=== Task description ===
Output consists of the line that contains "Also happened in" plus every later line of the material below, each one duplicated exactly.
● ● ●
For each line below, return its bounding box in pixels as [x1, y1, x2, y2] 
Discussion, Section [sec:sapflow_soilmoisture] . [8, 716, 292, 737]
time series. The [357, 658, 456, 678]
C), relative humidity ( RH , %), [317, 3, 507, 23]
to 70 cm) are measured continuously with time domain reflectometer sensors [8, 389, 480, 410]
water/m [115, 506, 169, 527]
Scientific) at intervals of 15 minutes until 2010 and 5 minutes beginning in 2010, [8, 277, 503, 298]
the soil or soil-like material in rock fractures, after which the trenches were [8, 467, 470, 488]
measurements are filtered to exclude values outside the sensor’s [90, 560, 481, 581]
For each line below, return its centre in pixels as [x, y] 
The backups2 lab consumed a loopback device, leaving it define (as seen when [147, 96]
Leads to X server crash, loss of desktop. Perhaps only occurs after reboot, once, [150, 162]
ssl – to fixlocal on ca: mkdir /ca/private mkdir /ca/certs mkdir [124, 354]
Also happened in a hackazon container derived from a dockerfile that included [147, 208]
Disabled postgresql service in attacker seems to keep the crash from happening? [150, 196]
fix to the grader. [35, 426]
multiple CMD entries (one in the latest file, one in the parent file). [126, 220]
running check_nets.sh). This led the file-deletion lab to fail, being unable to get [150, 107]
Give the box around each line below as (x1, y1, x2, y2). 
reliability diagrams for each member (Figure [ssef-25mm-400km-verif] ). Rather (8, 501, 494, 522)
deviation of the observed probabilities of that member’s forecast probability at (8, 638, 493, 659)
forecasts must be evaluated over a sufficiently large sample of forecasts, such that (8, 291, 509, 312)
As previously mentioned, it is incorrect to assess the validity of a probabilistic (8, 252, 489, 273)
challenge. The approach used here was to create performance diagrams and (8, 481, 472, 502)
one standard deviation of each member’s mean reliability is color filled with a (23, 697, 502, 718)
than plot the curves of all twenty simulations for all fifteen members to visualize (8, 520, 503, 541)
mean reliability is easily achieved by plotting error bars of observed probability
● ● ●
=== Reply ===
Also happened in a hackazon container derived from a dockerfile that included [147, 208]
Disabled postgresql service in attacker seems to keep the crash from happening? [150, 196]
fix to the grader. [35, 426]
multiple CMD entries (one in the latest file, one in the parent file). [126, 220]
running check_nets.sh). This led the file-deletion lab to fail, being unable to get [150, 107]
Give the box around each line below as (x1, y1, x2, y2). 
reliability diagrams for each member (Figure [ssef-25mm-400km-verif] ). Rather (8, 501, 494, 522)
deviation of the observed probabilities of that member’s forecast probability at (8, 638, 493, 659)
forecasts must be evaluated over a sufficiently large sample of forecasts, such that (8, 291, 509, 312)
As previously mentioned, it is incorrect to assess the validity of a probabilistic (8, 252, 489, 273)
challenge. The approach used here was to create performance diagrams and (8, 481, 472, 502)
one standard deviation of each member’s mean reliability is color filled with a (23, 697, 502, 718)
than plot the curves of all twenty simulations for all fifteen members to visualize (8, 520, 503, 541)
mean reliability is easily achieved by plotting error bars of observed probability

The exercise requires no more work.